A limited understanding of English makes test taking in English more difficult. And, by most accounts, the CSAPs are difficult tests because they are long and aren't multiple-choice.
But school districts look at results. They have to, said Steamboat Springs Middle School principal Tim Bishop.
"We have to be careful how we present the information to kids," he said. "We can't label kids and mark kids. We have to use the data in a non-threatening way and let them know we understand your language disability and take the pressure off kids."
Example of success
Pueblo City Schools, a public school district servicing 17,000 students with 36 schools, has been recognized federally for its progress in evening the scores between Caucasian students and minority populations and affluent children with children receiving free and reduced lunch.
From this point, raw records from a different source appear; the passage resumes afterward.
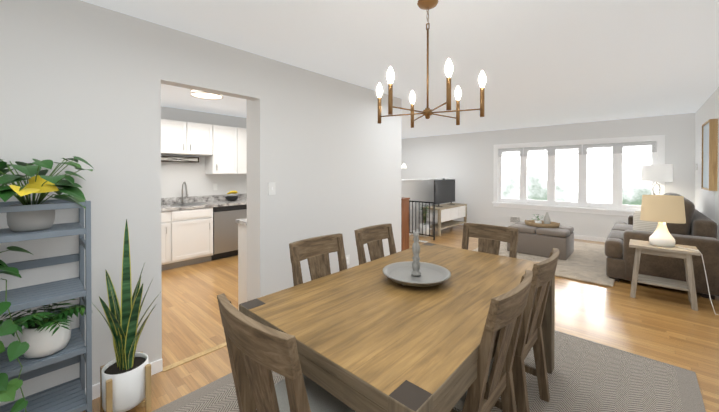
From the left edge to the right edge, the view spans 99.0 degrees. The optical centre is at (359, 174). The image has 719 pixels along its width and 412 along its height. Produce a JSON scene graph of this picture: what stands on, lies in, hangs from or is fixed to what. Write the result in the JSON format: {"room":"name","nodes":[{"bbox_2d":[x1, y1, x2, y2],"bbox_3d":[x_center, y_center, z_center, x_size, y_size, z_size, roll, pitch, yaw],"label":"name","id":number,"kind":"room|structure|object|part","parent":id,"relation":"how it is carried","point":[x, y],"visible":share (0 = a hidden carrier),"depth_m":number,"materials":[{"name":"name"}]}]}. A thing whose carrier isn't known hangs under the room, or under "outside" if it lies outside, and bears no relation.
{"room":"dining room and living room","nodes":[
{"label":"dining room and living room","id":0,"kind":"room"},
{"bbox_2d":[0,0,401,405],"bbox_3d":[-0.924,0.166,2.951,0.250,2.490,4.250,0,1,43],"label":"wall","id":1,"kind":"structure","parent":0,"point":[82,79],"depth_m":2.15,"materials":[{"name":"grey paint"}]},
{"bbox_2d":[268,182,275,194],"bbox_3d":[-0.818,0.131,2.874,0.010,0.116,0.072,0,1,43],"label":"light switch","id":2,"kind":"object","parent":1,"relation":"attached to","point":[271,188],"visible":1,"depth_m":2.87,"materials":[{"name":"white plastic"}]},
{"bbox_2d":[345,254,349,264],"bbox_3d":[-0.142,1.006,3.618,0.007,0.116,0.072,0,1,43],"label":"outlet","id":3,"kind":"object","parent":1,"relation":"attached to","point":[348,259],"visible":0.83,"depth_m":3.63,"materials":[{"name":"white plastic"}]},
{"bbox_2d":[161,106,246,197],"bbox_3d":[-1.697,0.141,6.627,0.120,2.490,8.860,0,1,43],"label":"wall","id":4,"kind":"structure","parent":0,"point":[193,176],"depth_m":5.31,"materials":[{"name":"grey paint"}]},
{"bbox_2d":[161,119,164,161],"bbox_3d":[-3.284,-0.420,4.547,0.342,0.840,0.535,0,1,43],"label":"upper cabinet","id":5,"kind":"object","parent":4,"relation":"attached to","point":[162,120],"depth_m":4.65,"materials":[{"name":"white wood"}]},
{"bbox_2d":[165,119,212,154],"bbox_3d":[-2.870,-0.583,4.997,0.342,0.520,0.800,0,1,43],"label":"upper cabinet","id":6,"kind":"object","parent":4,"relation":"attached to","point":[181,137],"depth_m":4.90,"materials":[{"name":"white wood"}]},
{"bbox_2d":[161,195,246,202],"bbox_3d":[-3.161,0.430,4.925,0.020,0.105,4.110,0,1,43],"label":"backsplash","id":7,"kind":"structure","parent":4,"relation":"attached to","point":[193,199],"depth_m":5.32,"materials":[{"name":"grey stone"}]},
{"bbox_2d":[201,125,240,173],"bbox_3d":[-2.456,-0.426,5.450,0.342,0.840,0.535,0,1,43],"label":"upper cabinet","id":8,"kind":"object","parent":4,"relation":"attached to","point":[226,157],"depth_m":5.34,"materials":[{"name":"white wood"}]},
{"bbox_2d":[241,128,246,173],"bbox_3d":[-2.187,-0.428,5.743,0.342,0.840,0.480,0,1,43],"label":"upper cabinet","id":9,"kind":"object","parent":4,"relation":"attached to","point":[243,130],"depth_m":5.59,"materials":[{"name":"white wood"}]},
{"bbox_2d":[81,0,718,138],"bbox_3d":[0.694,-1.139,4.424,6.610,0.100,8.860,0,1,43],"label":"ceiling","id":10,"kind":"structure","parent":0,"point":[539,63],"depth_m":2.65,"materials":[{"name":"white paint"}]},
{"bbox_2d":[190,89,222,99],"bbox_3d":[-1.919,-1.035,3.863,0.380,0.100,0.380,0,1,43],"label":"kitchen ceiling light","id":11,"kind":"object","parent":10,"relation":"attached to","point":[202,94],"visible":0.54,"depth_m":3.84,"materials":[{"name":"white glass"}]},
{"bbox_2d":[376,0,485,127],"bbox_3d":[0.423,-0.704,1.906,0.682,0.734,0.710,0,1,43],"label":"chandelier","id":12,"kind":"object","parent":10,"relation":"hanging from","point":[427,112],"visible":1,"depth_m":1.87,"materials":[{"name":"gold metal"}]},
{"bbox_2d":[82,225,718,411],"bbox_3d":[0.694,1.451,4.441,6.610,0.100,8.860,0,1,43],"label":"floor","id":13,"kind":"structure","parent":0,"point":[670,326],"depth_m":2.93,"materials":[{"name":"brown wood"}]},
{"bbox_2d":[0,156,93,411],"bbox_3d":[-1.809,0.680,1.528,0.615,1.573,0.754,0,1,43],"label":"ladder shelf","id":14,"kind":"object","parent":13,"relation":"on","point":[51,340],"visible":1,"depth_m":1.62,"materials":[{"name":"grey wood"}]},
{"bbox_2d":[0,299,92,357],"bbox_3d":[-1.663,0.806,1.616,0.410,0.265,0.392,0,1,43],"label":"potted plant","id":15,"kind":"object","parent":14,"relation":"on","point":[48,334],"depth_m":1.59,"materials":[{"name":"white"}]},
{"bbox_2d":[92,219,161,411],"bbox_3d":[-1.387,0.841,1.835,0.322,1.155,0.343,0,1,43],"label":"snake plant","id":16,"kind":"object","parent":13,"relation":"on","point":[125,379],"visible":0.98,"depth_m":1.82,"materials":[{"name":"green plant"}]},
{"bbox_2d":[161,211,176,270],"bbox_3d":[-3.136,0.964,4.512,0.622,0.872,0.600,0,1,43],"label":"base cabinet","id":17,"kind":"object","parent":13,"relation":"on","point":[168,218],"depth_m":4.47,"materials":[{"name":"white wood"}]},
{"bbox_2d":[177,207,216,266],"bbox_3d":[-2.794,0.962,4.885,0.622,0.872,0.672,0,1,43],"label":"base cabinet","id":18,"kind":"object","parent":13,"relation":"on","point":[197,229],"depth_m":4.73,"materials":[{"name":"white wood"}]},
{"bbox_2d":[161,199,246,210],"bbox_3d":[-2.938,0.544,4.721,0.627,0.120,4.110,0,1,43],"label":"countertop","id":19,"kind":"structure","parent":18,"relation":"on","point":[216,202],"depth_m":4.95,"materials":[{"name":"grey stone"}]},
{"bbox_2d":[213,203,246,258],"bbox_3d":[-2.360,0.958,5.357,0.622,0.872,0.735,0,1,43],"label":"dishwasher","id":20,"kind":"object","parent":13,"relation":"on","point":[224,218],"depth_m":5.10,"materials":[{"name":"silver metal"}]},
{"bbox_2d":[237,223,246,309],"bbox_3d":[-0.955,0.951,3.258,0.197,0.915,0.592,0,1,43],"label":"base cabinet","id":21,"kind":"object","parent":13,"relation":"on","point":[241,231],"depth_m":3.05,"materials":[{"name":"white wood"}]},
{"bbox_2d":[237,219,246,226],"bbox_3d":[-0.413,0.470,3.764,0.347,0.040,2.105,0,1,43],"label":"countertop","id":22,"kind":"structure","parent":21,"relation":"on","point":[242,221],"depth_m":3.04,"materials":[{"name":"grey stone"}]},
{"bbox_2d":[401,197,409,250],"bbox_3d":[0.630,0.872,4.551,0.153,1.055,0.199,0,1,43],"label":"newel post","id":23,"kind":"object","parent":13,"relation":"on","point":[404,223],"visible":0.42,"depth_m":4.48,"materials":[{"name":"brown wood"}]},
{"bbox_2d":[409,200,434,239],"bbox_3d":[1.339,0.985,6.710,0.670,0.800,0.024,0,1,43],"label":"stair railing","id":24,"kind":"object","parent":13,"relation":"on","point":[422,202],"visible":0.79,"depth_m":6.69,"materials":[{"name":"black metal"}]},
{"bbox_2d":[420,205,428,236],"bbox_3d":[1.458,1.034,6.893,0.256,0.700,0.240,0,1,43],"label":"potted plant","id":25,"kind":"object","parent":13,"relation":"on","point":[425,227],"visible":0.71,"depth_m":6.82,"materials":[{"name":"white"}]},
{"bbox_2d":[152,330,705,411],"bbox_3d":[0.450,1.413,1.869,2.430,0.008,3.100,0,1,43],"label":"area rug","id":26,"kind":"object","parent":13,"relation":"on","point":[588,376],"visible":0.31,"depth_m":2.04,"materials":[{"name":"grey carpet"}]},
{"bbox_2d":[217,222,558,411],"bbox_3d":[0.343,0.887,1.929,1.409,1.061,2.374,0,1,43],"label":"dining table","id":27,"kind":"object","parent":26,"relation":"on","point":[426,327],"visible":1,"depth_m":1.37,"materials":[{"name":"brown wood"}]},
{"bbox_2d":[383,232,450,286],"bbox_3d":[0.352,0.507,1.911,0.416,0.300,0.416,0,1,43],"label":"centerpiece tray","id":28,"kind":"object","parent":27,"relation":"on","point":[414,273],"depth_m":1.89,"materials":[{"name":"grey ceramic"}]},
{"bbox_2d":[423,178,466,235],"bbox_3d":[2.121,0.737,7.538,0.440,1.285,1.440,0,1,43],"label":"tv stand","id":29,"kind":"object","parent":13,"relation":"on","point":[447,213],"visible":0.77,"depth_m":7.34,"materials":[{"name":"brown wood"}]},
{"bbox_2d":[434,178,454,206],"bbox_3d":[2.094,0.427,7.506,0.200,0.664,1.040,0,1,43],"label":"tv","id":30,"kind":"object","parent":29,"relation":"on","point":[444,190],"depth_m":7.45,"materials":[{"name":"black plastic"}]},
{"bbox_2d":[472,241,614,286],"bbox_3d":[3.311,1.379,5.466,2.000,0.028,2.670,0,1,43],"label":"area rug","id":31,"kind":"object","parent":13,"relation":"on","point":[584,262],"visible":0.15,"depth_m":4.78,"materials":[{"name":"beige carpet"}]},
{"bbox_2d":[507,212,573,259],"bbox_3d":[3.209,1.017,5.449,0.890,0.696,0.770,0,1,43],"label":"ottoman","id":32,"kind":"object","parent":31,"relation":"on","point":[543,238],"visible":0.98,"depth_m":5.18,"materials":[{"name":"fabric"}]},
{"bbox_2d":[525,212,559,227],"bbox_3d":[3.244,0.792,5.463,0.536,0.245,0.400,0,1,43],"label":"tray","id":33,"kind":"object","parent":32,"relation":"on","point":[546,223],"depth_m":5.41,"materials":[{"name":"wood"}]},
{"bbox_2d":[604,193,718,299],"bbox_3d":[4.375,0.846,4.547,1.025,1.107,2.200,0,1,43],"label":"sofa","id":34,"kind":"object","parent":13,"relation":"on","point":[698,230],"visible":0.75,"depth_m":3.77,"materials":[{"name":"brown fabric"}]},
{"bbox_2d":[633,211,657,231],"bbox_3d":[3.885,0.686,4.046,0.420,0.394,0.186,0,1,43],"label":"pillow","id":35,"kind":"object","parent":34,"relation":"on","point":[640,225],"depth_m":4.08,"materials":[{"name":"beige fabric"}]},
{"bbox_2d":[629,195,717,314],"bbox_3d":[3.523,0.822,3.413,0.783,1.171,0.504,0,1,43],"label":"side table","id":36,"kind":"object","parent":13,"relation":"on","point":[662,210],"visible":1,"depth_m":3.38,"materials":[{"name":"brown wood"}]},
{"bbox_2d":[640,195,685,246],"bbox_3d":[3.404,0.516,3.454,0.370,0.560,0.229,0,1,43],"label":"table lamp","id":37,"kind":"object","parent":36,"relation":"on","point":[662,209],"depth_m":3.39,"materials":[{"name":"white ceramic"}]},
{"bbox_3d":[3.660,1.094,3.289,0.410,0.623,0.504,0,1,43],"label":"lamp cord","id":38,"kind":"part","parent":36,"relation":"part of","materials":[{"name":"white plastic"}]},
{"bbox_2d":[401,178,451,230],"bbox_3d":[1.504,0.745,7.501,0.160,1.270,3.010,0,1,43],"label":"wall","id":39,"kind":"structure","parent":0,"point":[417,189],"depth_m":7.28,"materials":[{"name":"grey paint"}]},
{"bbox_2d":[401,113,694,237],"bbox_3d":[3.648,0.134,7.652,6.370,2.490,0.120,0,1,43],"label":"wall","id":40,"kind":"structure","parent":0,"point":[465,161],"depth_m":7.38,"materials":[{"name":"white paint"}]},
{"bbox_2d":[509,216,520,222],"bbox_3d":[3.778,1.100,7.452,0.260,0.160,0.009,0,1,43],"label":"air vent","id":41,"kind":"object","parent":40,"relation":"in","point":[513,219],"visible":0.9,"depth_m":7.46,"materials":[{"name":"white"}]},
{"bbox_2d":[459,222,606,241],"bbox_3d":[3.588,1.336,7.624,6.330,0.085,0.014,0,1,43],"label":"baseboard","id":42,"kind":"structure","parent":40,"relation":"attached to","point":[582,237],"depth_m":6.46,"materials":[{"name":"white wood"}]},
{"bbox_2d":[492,135,664,215],"bbox_3d":[4.560,0.035,6.774,3.120,1.560,0.180,0,1,43],"label":"window","id":43,"kind":"structure","parent":40,"relation":"in","point":[617,206],"depth_m":6.61,"materials":[{"name":"white wood"}]},
{"bbox_2d":[498,141,656,156],"bbox_3d":[4.548,-0.535,6.757,2.856,0.209,0.036,0,1,43],"label":"window blinds","id":44,"kind":"object","parent":43,"relation":"attached to","point":[564,150],"visible":0.88,"depth_m":6.53,"materials":[{"name":"grey"}]},
{"bbox_2d":[641,164,672,194],"bbox_3d":[5.356,0.608,5.545,0.410,1.570,0.410,0,1,43],"label":"table lamp","id":45,"kind":"object","parent":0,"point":[658,173],"visible":0.67,"depth_m":5.39,"materials":[{"name":"silver metal"}]},
{"bbox_2d":[695,87,718,239],"bbox_3d":[3.084,0.171,2.238,0.120,2.490,8.860,0,1,43],"label":"wall","id":46,"kind":"structure","parent":0,"point":[707,203],"depth_m":4.54,"materials":[{"name":"white paint"}]},
{"bbox_2d":[695,119,717,190],"bbox_3d":[5.075,-0.250,4.549,0.071,0.900,1.920,0,1,43],"label":"picture","id":47,"kind":"object","parent":46,"relation":"attached to","point":[709,175],"visible":1,"depth_m":3.86,"materials":[{"name":"brown wood"}]},
{"label":"outside","id":48,"kind":"structure","parent":0,"visible":0},
{"bbox_2d":[502,145,651,204],"bbox_3d":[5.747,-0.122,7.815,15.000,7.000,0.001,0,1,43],"label":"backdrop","id":49,"kind":"structure","parent":48,"point":[599,180],"depth_m":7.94,"materials":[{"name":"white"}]}
]}
John Brainard, executive director for assessment of math and science in Pueblo City Schools, estimates 67 percent of its students are minority, including a student population that is 58 or 59 percent Hispanic.
Of the 67 percent who are minority, 15 to 20 percent are ELL students, a substantially larger number than in Steamboat, which has fewer than 3,000 students and an ELL population less than 100.
"I have to be honest, we are far more interested in the story behind the CSAP score," Brainard said. "I make a very big point that we are not going to use a consequence for the school and kids in the same sentence."
He added the school makes the call whether to make an ELL student take the CSAP. All students are accounted for, but Brainard said Pueblo City Schools is more willing to have an invalidated test than to make an ELL child struggle through CSAPs. During the time that the child would have been taking CSAPs, he or she is instead in a classroom.
"There isn't an adult in my district who has ever gotten a letter from the state of Colorado that says they are unsatisfactory," Brainard said. "That's exactly what the young men and women are getting when they get those reports from the state of Colorado. Each student receives a report. If there is a strength here in Pueblo, if there is a success for us, this is about what the kids do. Everything else is second."
Brainard said Pueblo has schools that haven't received the high and excellent marks parents are accustomed to seeing in Steamboat's schools, but Brainard said he is less concerned about the immediate satisfaction of a school rating than he is about making sure every child is eventually proficient to advanced.
"The kids are the indicator of success, not the measure of failure," Brainard said. "We have some students, who no fault of their own, will take the CSAP and receive an unsatisfactory score. If that's all we looked at, shame on us."
By all accounts, the ELL population in Steamboat is expected to increase.
Educating the children of all Steamboat residents is important to the Steamboat Springs School District, said Girard.
Girard, Bishop and Steamboat Springs Superintendent Donna Howell echo Brainard's words. CSAP scores are used to measure growth, but they are far from the only tool Steamboat uses to track its students.
"It's unfortunate their scores are put into our entire school's," Girard said. "It reflects on the teacher, the school and the district when they've been here less than a year."
Instead of worrying about the results, Girard takes delight in watching her students finally learn to talk and write sentences. That is an example of tangible progress.
Nearly one year after sitting down to take the ACT, Macias, now a senior, speaks English, something she could not do when she moved to Hayden in July 2005. She will leave Hayden High School able to speak Spanish and English. She even speaks a little French.
"I know all the advantages I might have being bilingual," Macias said. "Even last year, I got into trouble from teachers because I talked too much. I was excited I could speak English with people."